* _EXERCISE DESCRIPTION_: Please restate the records that follow exactly, skipping their images.

* _MATERIAL PROVIDED_:
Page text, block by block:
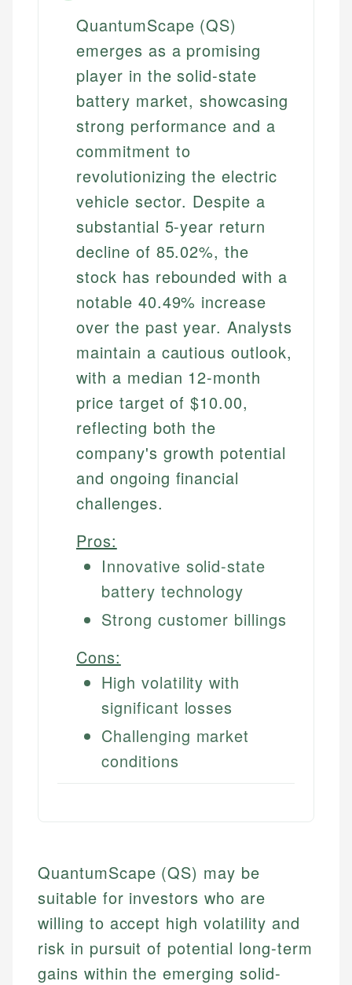
QuantumScape (QS)
emerges as a promising
player in the solid-state
battery market, showcasing
strong performance and a
commitment to
revolutionizing the electric
vehicle sector. Despite a
substantial 5-year return
decline of 85.02%, the
stock has rebounded with a
notable 40.49% increase
over the past year. Analysts
maintain a cautious outlook,
with a median 12-month
price target of $10.00,
reflecting both the
company's growth potential
and ongoing financial
challenges.
Pros:
Innovative solid-state
battery technology
Strong customer billings
Cons:
High volatility with
significant losses
Challenging market
conditions
QuantumScape (QS) may be
suitable for investors who are
willing to accept high volatility and
risk in pursuit of potential long-term
gains within the emerging solid-
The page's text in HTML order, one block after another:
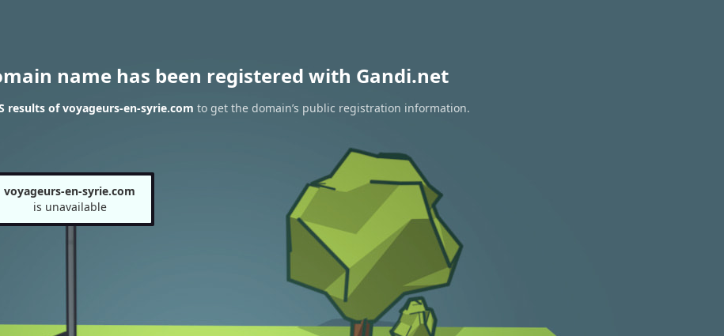
name has been registered with Gandi.net
results of voyageurs-en-syrie.com to get the domain’s public registration information.
voyageurs-en-syrie.com
is unavailable
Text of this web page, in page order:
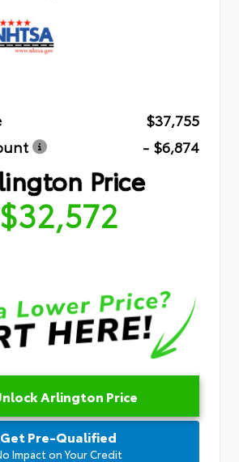
$37,755
- $6,874
Price
$32,572
Arlington Price
Get Pre-Qualified
Impact on Your Credit
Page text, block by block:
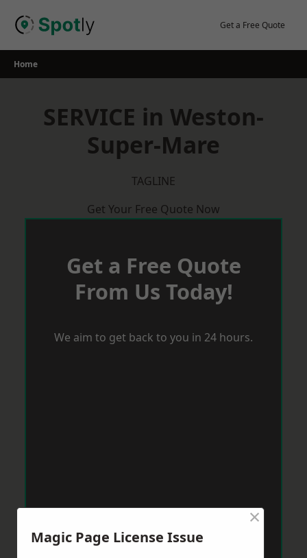
Get a Free Quote
Home
SERVICE in Weston-
Super-Mare
TAGLINE
Get Your Free Quote Now
Get a Free Quote
From Us Today!
We aim to get back to you in 24 hours.
Magic Page License Issue
×
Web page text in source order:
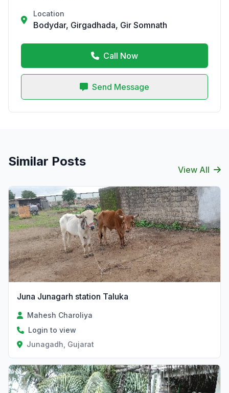
Location
Bodydar, Girgadhada, Gir Somnath
Call Now
Send Message
Similar Posts
View All
Juna Junagarh station Taluka
Mahesh Charoliya
Login to view
Junagadh, Gujarat
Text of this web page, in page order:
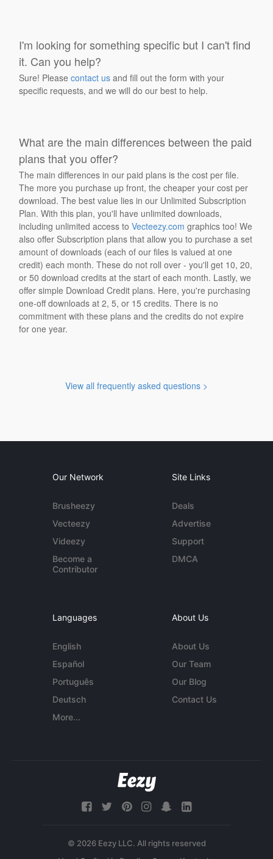
I'm looking for something specific but I can't find
it. Can you help?
Sure! Pleasecontact us and fill out the form with your
specific requests, and we will do our best to help.
What are the main differences between the paid
plans that you offer?
The main differences in our paid plans is the cost per file.
The more you purchase up front, the cheaper your cost per
download. The best value lies in our Unlimited Subscription
Plan. With this plan, you'll have unlimited downloads,
including unlimited access toVecteezy.com graphics too! We
also offer Subscription plans that allow you to purchase a set
amount of downloads (each of our files is valued at one
credit) each month. These do not roll over - you'll get 10, 20,
or 50 download credits at the start of each month. Lastly, we
offer simple Download Credit plans. Here, you're purchasing
one-off downloads at 2, 5, or 15 credits. There is no
commitment with these plans and the credits do not expire
for one year.
View all frequently asked questions >
Our Network
Brusheezy
Vecteezy
Videezy
Become a
Contributor
Site Links
Deals
Advertise
Support
DMCA
Languages
English
Español
Português
Deutsch
More...
About Us
About Us
Our Team
Our Blog
Contact Us
© 2026 Eezy LLC. All rights reserved
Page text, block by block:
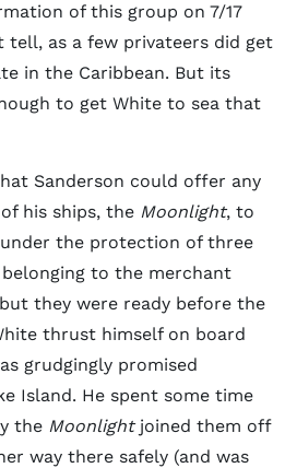
of this group on 7/17
tell, as a few privateers did get
in the Caribbean. But its
to get White to sea that
Sanderson could offer any
his ships, the Moonlight, to
under the protection of three
to the merchant
they were ready before the
thrust himself on board
grudgingly promised
Island. He spent some time
the Moonlightjoined them off
way there safely (and was
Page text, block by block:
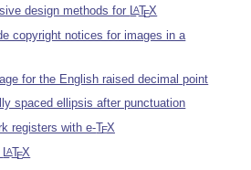
design methods for LATEX
copyright notices for images in a
for the English raised decimal point
spaced ellipsis after punctuation
registers with e-TEX
LATEX
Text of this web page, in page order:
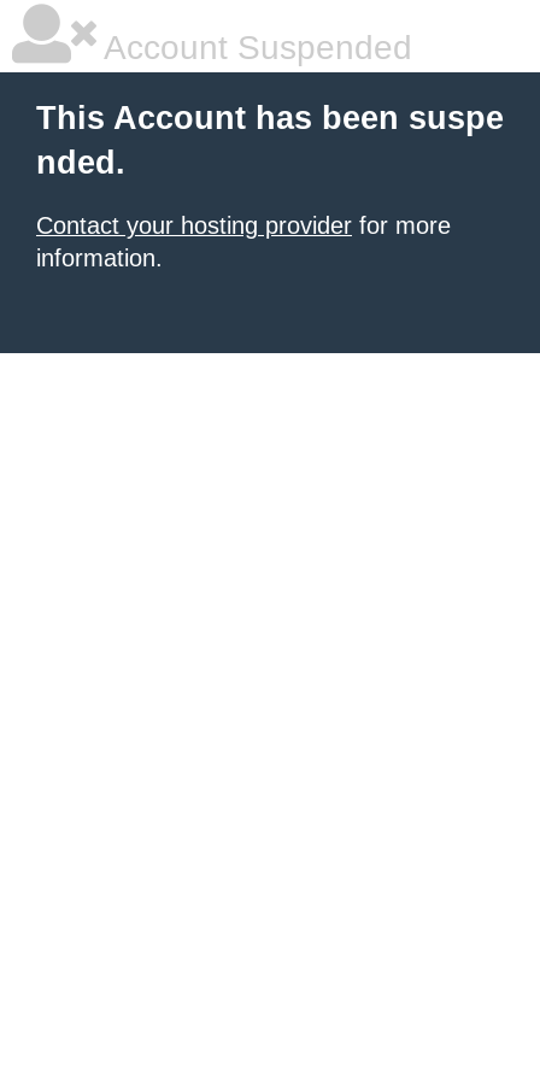
Account Suspended
This Account has been suspe
nded.
Contact your hosting provider for more
information.
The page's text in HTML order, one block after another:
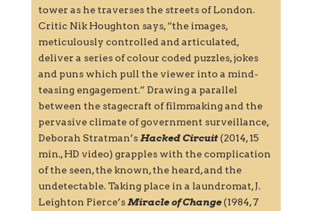
tower as he traverses the streets of London.
Critic Nik Houghton says, “the images,
meticulously controlled and articulated,
deliver a series of colour coded puzzles, jokes
and puns which pull the viewer into a mind-
teasing engagement.” Drawing a parallel
between the stagecraft of filmmaking and the
pervasive climate of government surveillance,
Deborah Stratman’sHacked Circuit(2014, 15
min., HD video) grapples with the complication
of the seen, the known, the heard, and the
undetectable. Taking place in a laundromat, J.
Leighton Pierce’sMiracle of Change(1984, 7
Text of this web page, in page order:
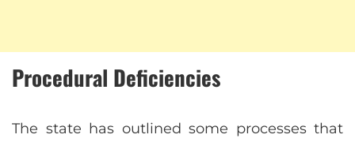
Procedural Deficiencies
The state has outlined some processes that
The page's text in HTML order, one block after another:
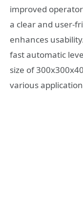
improved
a clear and user-
enhances
fast automatic
size of
various
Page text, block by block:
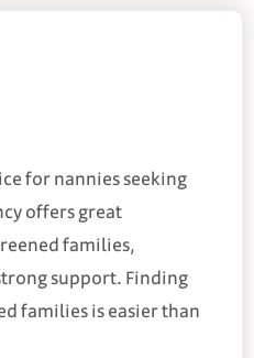
for nannies seeking
offers great
families,
support. Finding
families is easier than
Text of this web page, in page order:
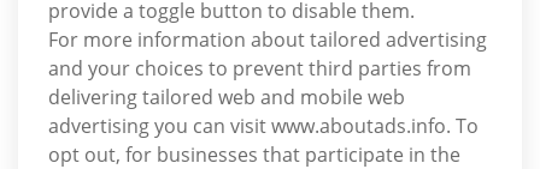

* _OUTPUT FOR THIS EXERCISE_:
Page text, block by block:
QuantumScape (QS)
emerges as a promising
player in the solid-state
battery market, showcasing
strong performance and a
commitment to
revolutionizing the electric
vehicle sector. Despite a
substantial 5-year return
decline of 85.02%, the
stock has rebounded with a
notable 40.49% increase
over the past year. Analysts
maintain a cautious outlook,
with a median 12-month
price target of $10.00,
reflecting both the
company's growth potential
and ongoing financial
challenges.
Pros:
Innovative solid-state
battery technology
Strong customer billings
Cons:
High volatility with
significant losses
Challenging market
conditions
QuantumScape (QS) may be
suitable for investors who are
willing to accept high volatility and
risk in pursuit of potential long-term
gains within the emerging solid-
The page's text in HTML order, one block after another:
name has been registered with Gandi.net
results of voyageurs-en-syrie.com to get the domain’s public registration information.
voyageurs-en-syrie.com
is unavailable
Text of this web page, in page order:
$37,755
- $6,874
Price
$32,572
Arlington Price
Get Pre-Qualified
Impact on Your Credit
Page text, block by block:
Get a Free Quote
Home
SERVICE in Weston-
Super-Mare
TAGLINE
Get Your Free Quote Now
Get a Free Quote
From Us Today!
We aim to get back to you in 24 hours.
Magic Page License Issue
×
Web page text in source order:
Location
Bodydar, Girgadhada, Gir Somnath
Call Now
Send Message
Similar Posts
View All
Juna Junagarh station Taluka
Mahesh Charoliya
Login to view
Junagadh, Gujarat
Text of this web page, in page order:
I'm looking for something specific but I can't find
it. Can you help?
Sure! Pleasecontact us and fill out the form with your
specific requests, and we will do our best to help.
What are the main differences between the paid
plans that you offer?
The main differences in our paid plans is the cost per file.
The more you purchase up front, the cheaper your cost per
download. The best value lies in our Unlimited Subscription
Plan. With this plan, you'll have unlimited downloads,
including unlimited access toVecteezy.com graphics too! We
also offer Subscription plans that allow you to purchase a set
amount of downloads (each of our files is valued at one
credit) each month. These do not roll over - you'll get 10, 20,
or 50 download credits at the start of each month. Lastly, we
offer simple Download Credit plans. Here, you're purchasing
one-off downloads at 2, 5, or 15 credits. There is no
commitment with these plans and the credits do not expire
for one year.
View all frequently asked questions >
Our Network
Brusheezy
Vecteezy
Videezy
Become a
Contributor
Site Links
Deals
Advertise
Support
DMCA
Languages
English
Español
Português
Deutsch
More...
About Us
About Us
Our Team
Our Blog
Contact Us
© 2026 Eezy LLC. All rights reserved
Page text, block by block:
of this group on 7/17
tell, as a few privateers did get
in the Caribbean. But its
to get White to sea that
Sanderson could offer any
his ships, the Moonlight, to
under the protection of three
to the merchant
they were ready before the
thrust himself on board
grudgingly promised
Island. He spent some time
the Moonlightjoined them off
way there safely (and was
Page text, block by block:
design methods for LATEX
copyright notices for images in a
for the English raised decimal point
spaced ellipsis after punctuation
registers with e-TEX
LATEX
Text of this web page, in page order:
Account Suspended
This Account has been suspe
nded.
Contact your hosting provider for more
information.
The page's text in HTML order, one block after another:
tower as he traverses the streets of London.
Critic Nik Houghton says, “the images,
meticulously controlled and articulated,
deliver a series of colour coded puzzles, jokes
and puns which pull the viewer into a mind-
teasing engagement.” Drawing a parallel
between the stagecraft of filmmaking and the
pervasive climate of government surveillance,
Deborah Stratman’sHacked Circuit(2014, 15
min., HD video) grapples with the complication
of the seen, the known, the heard, and the
undetectable. Taking place in a laundromat, J.
Leighton Pierce’sMiracle of Change(1984, 7
Text of this web page, in page order:
Procedural Deficiencies
The state has outlined some processes that
The page's text in HTML order, one block after another:
improved
a clear and user-
enhances
fast automatic
size of
various
Page text, block by block:
for nannies seeking
offers great
families,
support. Finding
families is easier than
Text of this web page, in page order:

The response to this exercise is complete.